Welcome to Follow-Up Friday!

By this time, you know the drill. Follow-Up Friday is a chance for us to revisit the subjects of previous posts and bring the PuzzleNation audience up to speed on all things puzzly.

And today, I’m returning to the subject of big international puzzle events!

A few weeks ago, the UK Puzzle Association hosted the 2016 UK Sudoku Championship. And this weekend, they’ve got another major puzzle event in store for puzzlers worldwide: The 2016 UK Puzzle Championship!

The event spans June 24 through June 27, and chairman Alan O’Donnell of the UK Puzzle Association sent out the Instruction Booklet for this year’s event a few days ago, continuing a string of major puzzle events in Europe and across the world.

Although the UK Puzzle Championship is only open to competitors from the UK — with the top two earning a place on the UK team for the 2016 World Puzzle Championship — international players are welcome to test their puzzly mettle as guest solvers.

But even if most PuzzleNationers aren’t eligible to compete, you can still enjoy the challenge of some topnotch puzzles. Let’s take a look at some of the diabolical puzzles they’ve cooked up for this year’s event!

This Banknotes puzzle sets the tone for much of the Instruction Booklet to come, offering a number-placement puzzle with clues outside the grid. In this case, you have different valued 3×1 “banknotes” to place in the grid, and their total values add up to the numbers outside a given row or column.

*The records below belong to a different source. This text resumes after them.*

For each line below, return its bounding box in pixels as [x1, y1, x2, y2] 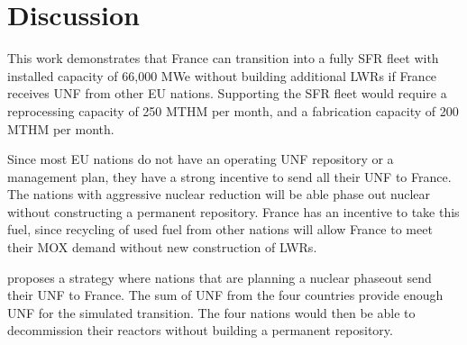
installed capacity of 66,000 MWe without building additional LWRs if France [7, 66, 437, 85]
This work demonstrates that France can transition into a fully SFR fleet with [7, 49, 439, 68]
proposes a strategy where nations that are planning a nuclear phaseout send [7, 268, 432, 286]
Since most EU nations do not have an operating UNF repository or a [7, 150, 394, 168]
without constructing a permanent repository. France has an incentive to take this [7, 202, 460, 221]
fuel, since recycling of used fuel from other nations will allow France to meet [7, 220, 433, 239]
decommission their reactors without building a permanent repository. [7, 321, 393, 340]
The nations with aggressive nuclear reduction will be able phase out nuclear [7, 185, 431, 204]

So this is a bit like the game Battleship, except with different valued ships instead of different sized ones.

Here we have a more traditional Fill-In puzzle, but with an nontraditional grid shape. This one is all about efficient word placement.

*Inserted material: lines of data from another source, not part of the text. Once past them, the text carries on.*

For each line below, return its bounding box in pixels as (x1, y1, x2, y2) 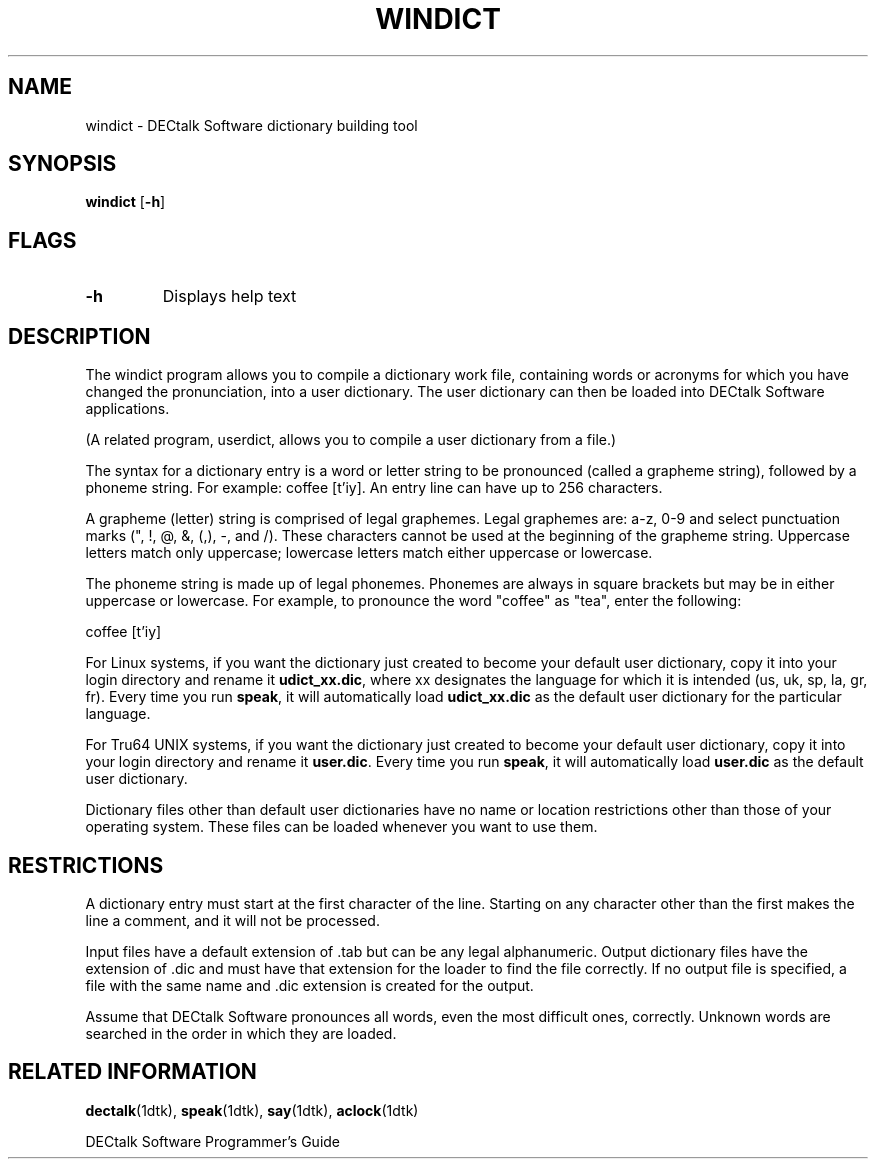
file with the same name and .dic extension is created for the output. (85, 976, 534, 994)
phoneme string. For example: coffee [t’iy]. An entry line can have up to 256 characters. (85, 479, 663, 497)
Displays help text (162, 286, 297, 307)
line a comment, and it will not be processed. (85, 911, 380, 929)
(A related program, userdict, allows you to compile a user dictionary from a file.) (85, 431, 617, 449)
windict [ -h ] (85, 193, 166, 211)
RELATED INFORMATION (8, 1059, 257, 1085)
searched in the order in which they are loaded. (85, 1024, 397, 1042)

Instead of placing words into this grid, the Cloud puzzle asks you to fill in which squares are covered by “clouds,” based on the total number of cloud-covered cells given on the outside of the grid. This is essentially a small Logic Art puzzle.

This Hidoku turns the usual Sudoku-solving on its ear by requiring you to place the numbers 1 through 25 into the following grid so that they form an unbroken chain. Consecutive numbers must touch, either horizontally, vertically, or diagonally.

For fans of Penny Dell Puzzles, this is like Sudoku and Word Maze had a diabolical little baby.

[I left the solution in with this one to help illustrate the solving style.]

Hashi is an intriguing deduction puzzle that follows the same cluing mentality as Blackout! or Minesweeper. Each circle contains a number indicating how many “bridges” connect that “island” to the other islands either vertical or horizontal to that island.

You’re essentially building your own Word Trails puzzle with Hashi, except you’re using numbers instead of the letters in a famous saying.

This is probably my favorite of the puzzles I’ve encountered in this Instruction Booklet, and I’m definitely looking forward to solving it this weekend.


These puzzles are just a sampling of the numerous puzzles you’ll tackle if you accept the UK Puzzle Championship challenge.

Not only are Kakuro and Sum-Doku (or Killer Sudoku) included, but also other twists on classic solving styles like Fill-Ins, Deduction puzzles, and Logic Problems.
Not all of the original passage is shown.